- Badanoo Location in Jammu and Kashmir, India
- Coordinates: 33°08′15″N 75°47′51″E﻿ / ﻿33.137386°N 75.797438°E
- Country: India
- Union territory: Jammu and Kashmir
- Division: Jammu
- Region: Chenab Valley
- District: Doda

Population (2011)
- • Total: 450

Language
- • Spoken: Kashmiri, Bhaderwahi, Gojri
- • Official: Urdu
- Time zone: UTC+5:30 (IST)
- Pin Code: 182203
- Sarpanch: Mohd Sadiq

= Badanoo =

Village in Jammu and Kashmir

Badanoo is a village in Thathri tehsil of Doda district in Jammu and Kashmir. It is located at least 36 kilometres from its district headquarters. This village is the part of Patwar Halqa Jangalwar.

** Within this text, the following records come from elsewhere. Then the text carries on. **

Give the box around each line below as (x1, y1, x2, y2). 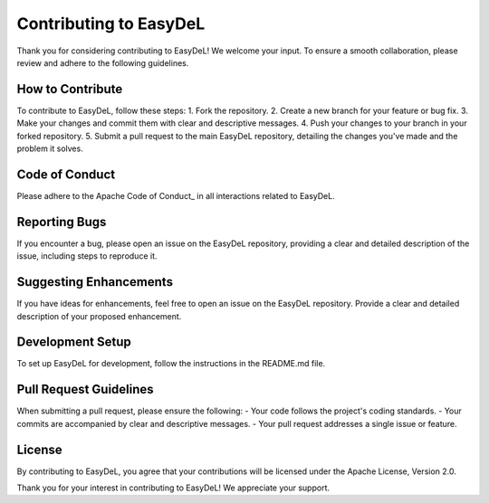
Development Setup (16, 335, 131, 350)
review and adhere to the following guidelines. (16, 57, 189, 68)
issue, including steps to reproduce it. (16, 251, 158, 261)
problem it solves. (16, 143, 83, 154)
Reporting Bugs (16, 214, 107, 230)
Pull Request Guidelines (16, 382, 154, 397)
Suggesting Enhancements (16, 274, 174, 289)
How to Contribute (16, 81, 123, 97)
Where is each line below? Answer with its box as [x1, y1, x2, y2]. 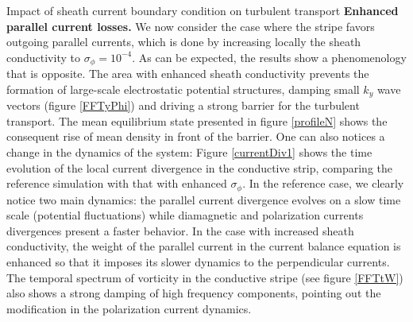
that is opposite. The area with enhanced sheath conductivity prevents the [6, 65, 369, 82]
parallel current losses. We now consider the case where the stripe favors [6, 17, 375, 34]
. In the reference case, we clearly [242, 175, 404, 192]
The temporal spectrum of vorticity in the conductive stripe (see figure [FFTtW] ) [6, 269, 403, 285]
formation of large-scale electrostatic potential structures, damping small [6, 80, 360, 97]
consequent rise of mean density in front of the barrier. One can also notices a [6, 128, 385, 145]
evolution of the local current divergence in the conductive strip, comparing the [6, 159, 393, 176]
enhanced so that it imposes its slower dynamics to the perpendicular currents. [6, 254, 390, 270]
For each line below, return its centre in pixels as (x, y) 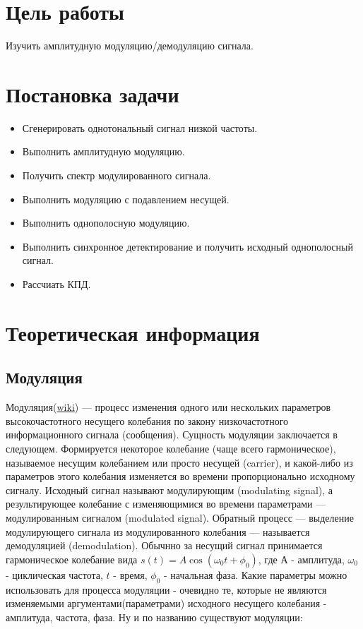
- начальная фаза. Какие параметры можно (256, 574)
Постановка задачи (93, 94)
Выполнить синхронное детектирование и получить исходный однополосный (188, 246)
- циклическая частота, (54, 574)
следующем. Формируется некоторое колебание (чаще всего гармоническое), (171, 448)
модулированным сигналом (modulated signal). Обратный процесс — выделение (180, 517)
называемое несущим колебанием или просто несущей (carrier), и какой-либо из (179, 462)
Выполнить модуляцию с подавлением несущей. (126, 199)
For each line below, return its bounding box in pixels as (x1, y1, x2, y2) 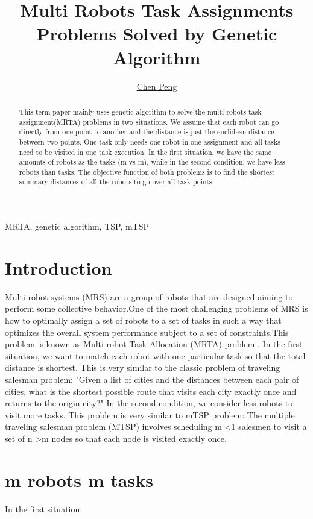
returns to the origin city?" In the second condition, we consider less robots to (5, 397, 293, 409)
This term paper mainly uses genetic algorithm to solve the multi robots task (19, 106, 262, 116)
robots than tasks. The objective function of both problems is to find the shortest (19, 166, 275, 177)
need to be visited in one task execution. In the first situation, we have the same (19, 146, 271, 157)
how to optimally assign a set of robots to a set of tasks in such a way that (5, 314, 282, 327)
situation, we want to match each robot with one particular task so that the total (5, 349, 306, 362)
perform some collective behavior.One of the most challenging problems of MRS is (5, 302, 308, 315)
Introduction (5, 255, 112, 280)
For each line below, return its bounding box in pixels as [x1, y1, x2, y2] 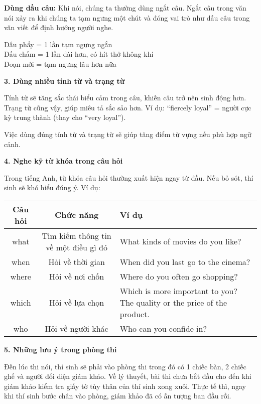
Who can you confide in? [119, 322, 207, 334]
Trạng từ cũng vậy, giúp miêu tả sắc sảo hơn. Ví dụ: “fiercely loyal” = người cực [4, 102, 251, 112]
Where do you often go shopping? [119, 270, 238, 282]
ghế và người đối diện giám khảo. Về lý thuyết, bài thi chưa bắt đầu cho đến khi [4, 371, 251, 381]
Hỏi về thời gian [48, 255, 105, 267]
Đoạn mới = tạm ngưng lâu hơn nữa [4, 58, 116, 69]
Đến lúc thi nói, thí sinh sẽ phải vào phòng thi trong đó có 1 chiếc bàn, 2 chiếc [4, 361, 246, 371]
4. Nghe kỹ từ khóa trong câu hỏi [4, 156, 123, 166]
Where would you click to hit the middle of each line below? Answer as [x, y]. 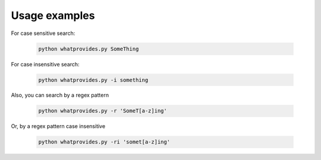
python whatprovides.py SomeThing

Badanoo village is located in the upper reaches of Thathri and is surrounded by forests that have the presence of leopards and other wild animals.

==Etymology==
The word Badanoo is derived from the Kashmiri word "Ba'd Ra'in" (بَڈ رٰایٔں) which means Great Princess.

==Prominent figures==
- Taskeen Badanvi, a prominent poet affiliated with Jammu and Kashmir Academy of Art, Culture and Languages.